From: "Darrick J. Wong" <djwong@kernel.org>
To: Zorro Lang <zlang@redhat.com>
Cc: linux-xfs@vger.kernel.org, fstests@vger.kernel.org
Subject: Re: [PATCH] generic/251: check min and max length and minlen for FSTRIM
Date: Tue, 24 Oct 2023 08:28:54 -0700 [thread overview]
Message-ID: <20231024152854.GI11391@frogsfrogsfrogs> (raw)

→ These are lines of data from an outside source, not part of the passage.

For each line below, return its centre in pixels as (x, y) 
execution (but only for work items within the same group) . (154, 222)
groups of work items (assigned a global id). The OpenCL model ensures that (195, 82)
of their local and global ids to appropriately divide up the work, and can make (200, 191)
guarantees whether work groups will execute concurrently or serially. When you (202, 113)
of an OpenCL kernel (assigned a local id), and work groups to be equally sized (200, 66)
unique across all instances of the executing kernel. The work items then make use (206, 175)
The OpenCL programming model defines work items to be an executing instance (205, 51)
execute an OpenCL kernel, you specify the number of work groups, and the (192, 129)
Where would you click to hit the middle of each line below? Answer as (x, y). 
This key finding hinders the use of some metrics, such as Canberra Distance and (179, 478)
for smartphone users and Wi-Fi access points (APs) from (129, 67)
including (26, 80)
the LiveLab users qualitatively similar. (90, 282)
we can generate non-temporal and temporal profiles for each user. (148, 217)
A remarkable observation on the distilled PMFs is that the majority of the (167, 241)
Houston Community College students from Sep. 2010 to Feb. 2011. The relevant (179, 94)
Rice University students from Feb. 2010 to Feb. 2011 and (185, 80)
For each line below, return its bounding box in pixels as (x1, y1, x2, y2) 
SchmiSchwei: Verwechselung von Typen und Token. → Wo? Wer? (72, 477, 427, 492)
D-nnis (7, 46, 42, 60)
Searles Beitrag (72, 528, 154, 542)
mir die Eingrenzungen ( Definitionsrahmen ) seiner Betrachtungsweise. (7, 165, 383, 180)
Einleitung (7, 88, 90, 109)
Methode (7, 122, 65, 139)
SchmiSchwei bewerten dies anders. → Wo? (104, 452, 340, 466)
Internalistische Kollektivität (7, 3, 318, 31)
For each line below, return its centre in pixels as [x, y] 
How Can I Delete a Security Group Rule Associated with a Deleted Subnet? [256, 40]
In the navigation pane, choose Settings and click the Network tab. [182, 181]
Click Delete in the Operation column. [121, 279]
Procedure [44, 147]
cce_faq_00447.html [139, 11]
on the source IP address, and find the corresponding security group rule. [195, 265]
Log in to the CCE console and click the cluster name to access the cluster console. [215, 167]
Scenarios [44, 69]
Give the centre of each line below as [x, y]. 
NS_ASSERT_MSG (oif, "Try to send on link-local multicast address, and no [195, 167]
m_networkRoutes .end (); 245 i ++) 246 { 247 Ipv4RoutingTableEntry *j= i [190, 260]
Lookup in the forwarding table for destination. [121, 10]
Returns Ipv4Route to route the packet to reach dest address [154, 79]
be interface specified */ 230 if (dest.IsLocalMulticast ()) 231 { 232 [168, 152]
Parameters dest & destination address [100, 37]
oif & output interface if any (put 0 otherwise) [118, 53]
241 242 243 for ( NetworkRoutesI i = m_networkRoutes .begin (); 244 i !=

In-Reply-To: <20231024055930.3tjuevh6nee6lfo3@dell-per750-06-vm-08.rhts.eng.pek2.redhat.com>
On Tue, Oct 24, 2023 at 01:59:30PM +0800, Zorro Lang wrote:
> On Mon, Oct 23, 2023 at 10:49:54AM -0700, Darrick J. Wong wrote:
> > On Mon, Oct 23, 2023 at 09:16:52PM +0800, Zorro Lang wrote:
> > > On Sun, Oct 22, 2023 at 09:46:47PM -0700, Darrick J. Wong wrote:
> > > > On Sun, Oct 22, 2023 at 02:18:34PM +0800, Zorro Lang wrote:
> > > > > On Sat, Oct 21, 2023 at 04:00:24PM -0700, Darrick J. Wong wrote:
> > > > > > On Sat, Oct 21, 2023 at 09:14:48PM +0800, Zorro Lang wrote:
> > > > > > > On Thu, Oct 19, 2023 at 07:36:27AM -0700, Darrick J. Wong wrote:
> > > > > > > > From: Darrick J. Wong <djwong@kernel.org>
> > > > > > > >
> > > > > > > > Every now and then, this test fails with the following output when
> > > > > > > > running against my development tree when configured with an 8k fs block
> > > > > > > > size:
> > > > > > > >
> > > > > > > > --- a/tests/generic/251.out 2023-07-11 12:18:21.624971186 -0700
> > > > > > > > +++ b/tests/generic/251.out.bad 2023-10-15 20:54:44.636000000 -0700
> > > > > > > > @@ -1,2 +1,4677 @@
> > > > > > > > QA output created by 251
> > > > > > > > Running the test: done.
> > > > > > > > +fstrim: /opt: FITRIM ioctl failed: Invalid argument
> > > > > > > > +fstrim: /opt: FITRIM ioctl failed: Invalid argument
> > > > > > > > ...
> > > > > > > > +fstrim: /opt: FITRIM ioctl failed: Invalid argument
> > > > > > > >
> > > > > > > > Dumping the exact fstrim command lines to seqres.full produces this at
> > > > > > > > the end:
> > > > > > > >
> > > > > > > > /usr/sbin/fstrim -m 32544k -o 30247k -l 4k /opt
> > > > > > > > /usr/sbin/fstrim -m 32544k -o 30251k -l 4k /opt
> > > > > > > > ...
> > > > > > > > /usr/sbin/fstrim -m 32544k -o 30255k -l 4k /opt
> > > > > > > >
> > > > > > > > The count of failure messages is the same as the count as the "-l 4k"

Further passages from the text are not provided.